The Employee Plan Amendment increases the number of shares presently authorized under the Company’s Employee Stock Purchase Plan (the “Employee Plan”) from 260,000 shares to 420,000 shares and extends the termination date of the Employee Plan from December 31, 2006 to December 31, 2010. The Employee Plan was filed as an Exhibit to the Company’s Registration Statement on Form S-8 (Registration No. 333-46910) and as an annex to the Company’s Proxy Statement on Schedule 14A dated September 18, 2006.
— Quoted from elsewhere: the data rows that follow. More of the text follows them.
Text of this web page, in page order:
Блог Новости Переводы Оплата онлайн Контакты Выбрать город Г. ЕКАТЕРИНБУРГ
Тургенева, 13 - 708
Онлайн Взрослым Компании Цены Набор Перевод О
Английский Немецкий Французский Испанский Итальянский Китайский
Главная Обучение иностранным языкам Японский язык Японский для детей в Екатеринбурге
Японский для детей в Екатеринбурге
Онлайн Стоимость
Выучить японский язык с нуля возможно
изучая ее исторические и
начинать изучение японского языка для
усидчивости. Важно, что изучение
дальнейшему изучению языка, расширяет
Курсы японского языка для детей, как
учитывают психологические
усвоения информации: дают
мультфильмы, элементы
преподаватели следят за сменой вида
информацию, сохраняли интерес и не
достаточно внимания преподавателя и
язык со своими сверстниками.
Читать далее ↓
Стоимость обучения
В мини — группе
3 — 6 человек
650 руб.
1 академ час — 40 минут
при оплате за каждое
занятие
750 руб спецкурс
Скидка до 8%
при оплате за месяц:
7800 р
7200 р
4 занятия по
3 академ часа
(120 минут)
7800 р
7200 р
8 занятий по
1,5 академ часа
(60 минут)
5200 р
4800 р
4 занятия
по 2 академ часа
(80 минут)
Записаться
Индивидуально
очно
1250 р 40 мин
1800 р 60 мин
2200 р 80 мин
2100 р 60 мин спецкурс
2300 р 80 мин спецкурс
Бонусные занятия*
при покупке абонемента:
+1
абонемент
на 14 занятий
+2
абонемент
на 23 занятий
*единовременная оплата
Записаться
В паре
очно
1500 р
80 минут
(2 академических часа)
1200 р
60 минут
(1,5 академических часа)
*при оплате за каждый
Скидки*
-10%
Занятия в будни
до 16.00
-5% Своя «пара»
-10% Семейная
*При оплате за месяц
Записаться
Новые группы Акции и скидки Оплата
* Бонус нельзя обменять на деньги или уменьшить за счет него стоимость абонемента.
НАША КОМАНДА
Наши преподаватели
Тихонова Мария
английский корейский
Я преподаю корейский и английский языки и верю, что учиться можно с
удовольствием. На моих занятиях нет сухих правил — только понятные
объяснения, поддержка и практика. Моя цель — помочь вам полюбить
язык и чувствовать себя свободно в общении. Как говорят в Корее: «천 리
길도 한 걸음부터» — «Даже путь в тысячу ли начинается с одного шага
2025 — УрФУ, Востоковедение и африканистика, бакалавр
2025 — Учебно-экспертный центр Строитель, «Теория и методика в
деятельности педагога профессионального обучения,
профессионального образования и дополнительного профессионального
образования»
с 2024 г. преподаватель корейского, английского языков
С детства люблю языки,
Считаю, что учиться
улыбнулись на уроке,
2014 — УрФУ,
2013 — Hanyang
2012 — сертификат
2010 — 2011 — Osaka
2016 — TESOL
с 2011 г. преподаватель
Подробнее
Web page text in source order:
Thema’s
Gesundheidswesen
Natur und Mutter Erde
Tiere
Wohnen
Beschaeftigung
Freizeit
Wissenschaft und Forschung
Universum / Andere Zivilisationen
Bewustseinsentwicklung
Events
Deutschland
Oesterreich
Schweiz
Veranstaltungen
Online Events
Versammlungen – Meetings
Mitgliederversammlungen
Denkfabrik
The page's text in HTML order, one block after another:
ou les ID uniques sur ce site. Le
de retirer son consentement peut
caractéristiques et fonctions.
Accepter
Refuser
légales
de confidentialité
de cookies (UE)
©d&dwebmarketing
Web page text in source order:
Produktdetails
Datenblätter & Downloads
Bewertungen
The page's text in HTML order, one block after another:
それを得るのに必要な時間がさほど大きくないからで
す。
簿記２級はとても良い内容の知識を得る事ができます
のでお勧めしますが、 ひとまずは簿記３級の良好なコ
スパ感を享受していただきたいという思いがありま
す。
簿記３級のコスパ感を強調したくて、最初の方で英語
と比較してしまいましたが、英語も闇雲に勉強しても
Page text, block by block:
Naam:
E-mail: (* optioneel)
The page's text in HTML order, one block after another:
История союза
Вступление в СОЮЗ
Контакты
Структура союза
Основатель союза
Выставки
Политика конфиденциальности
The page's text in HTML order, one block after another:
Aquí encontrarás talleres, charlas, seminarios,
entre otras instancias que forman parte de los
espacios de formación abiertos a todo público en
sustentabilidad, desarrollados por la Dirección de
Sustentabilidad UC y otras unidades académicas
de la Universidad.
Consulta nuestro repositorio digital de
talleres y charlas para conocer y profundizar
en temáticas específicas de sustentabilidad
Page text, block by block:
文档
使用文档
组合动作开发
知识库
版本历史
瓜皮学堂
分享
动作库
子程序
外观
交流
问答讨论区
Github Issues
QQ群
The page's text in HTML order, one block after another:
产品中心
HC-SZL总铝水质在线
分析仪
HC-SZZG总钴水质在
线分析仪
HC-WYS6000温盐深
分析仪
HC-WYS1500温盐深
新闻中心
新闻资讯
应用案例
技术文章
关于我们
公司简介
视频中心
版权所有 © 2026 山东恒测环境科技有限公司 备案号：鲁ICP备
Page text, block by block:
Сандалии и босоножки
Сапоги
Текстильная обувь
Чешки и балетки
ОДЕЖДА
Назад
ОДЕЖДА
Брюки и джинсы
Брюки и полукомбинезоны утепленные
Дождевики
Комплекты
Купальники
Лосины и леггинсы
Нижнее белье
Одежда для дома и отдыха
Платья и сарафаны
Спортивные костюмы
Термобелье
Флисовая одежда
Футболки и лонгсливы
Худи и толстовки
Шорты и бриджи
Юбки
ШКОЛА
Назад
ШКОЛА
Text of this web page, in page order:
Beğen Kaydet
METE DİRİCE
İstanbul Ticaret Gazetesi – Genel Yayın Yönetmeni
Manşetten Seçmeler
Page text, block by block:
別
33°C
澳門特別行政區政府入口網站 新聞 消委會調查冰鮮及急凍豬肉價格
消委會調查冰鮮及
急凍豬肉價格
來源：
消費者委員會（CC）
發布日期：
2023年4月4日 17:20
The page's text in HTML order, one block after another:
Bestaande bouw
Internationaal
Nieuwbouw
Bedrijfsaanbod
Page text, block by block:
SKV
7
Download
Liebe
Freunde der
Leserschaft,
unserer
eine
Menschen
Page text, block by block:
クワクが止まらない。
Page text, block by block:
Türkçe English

On September 5, 2006, the Board of the Company adopted, subject to stockholder approval, an amendment of the Hauppauge Digital, Inc. 2003 Performance and Equity Incentive Plan (the “2003 Plan Amendment”). On October 17, 2006, at the Meeting, the Company’s stockholders ratified the adoption of the 2003 Plan Amendment. The following summary of the 2003 Plan Amendment is qualified in its entirety by the terms of the 2003 Plan Amendment, a copy of which is furnished as Exhibit 10.2 hereto.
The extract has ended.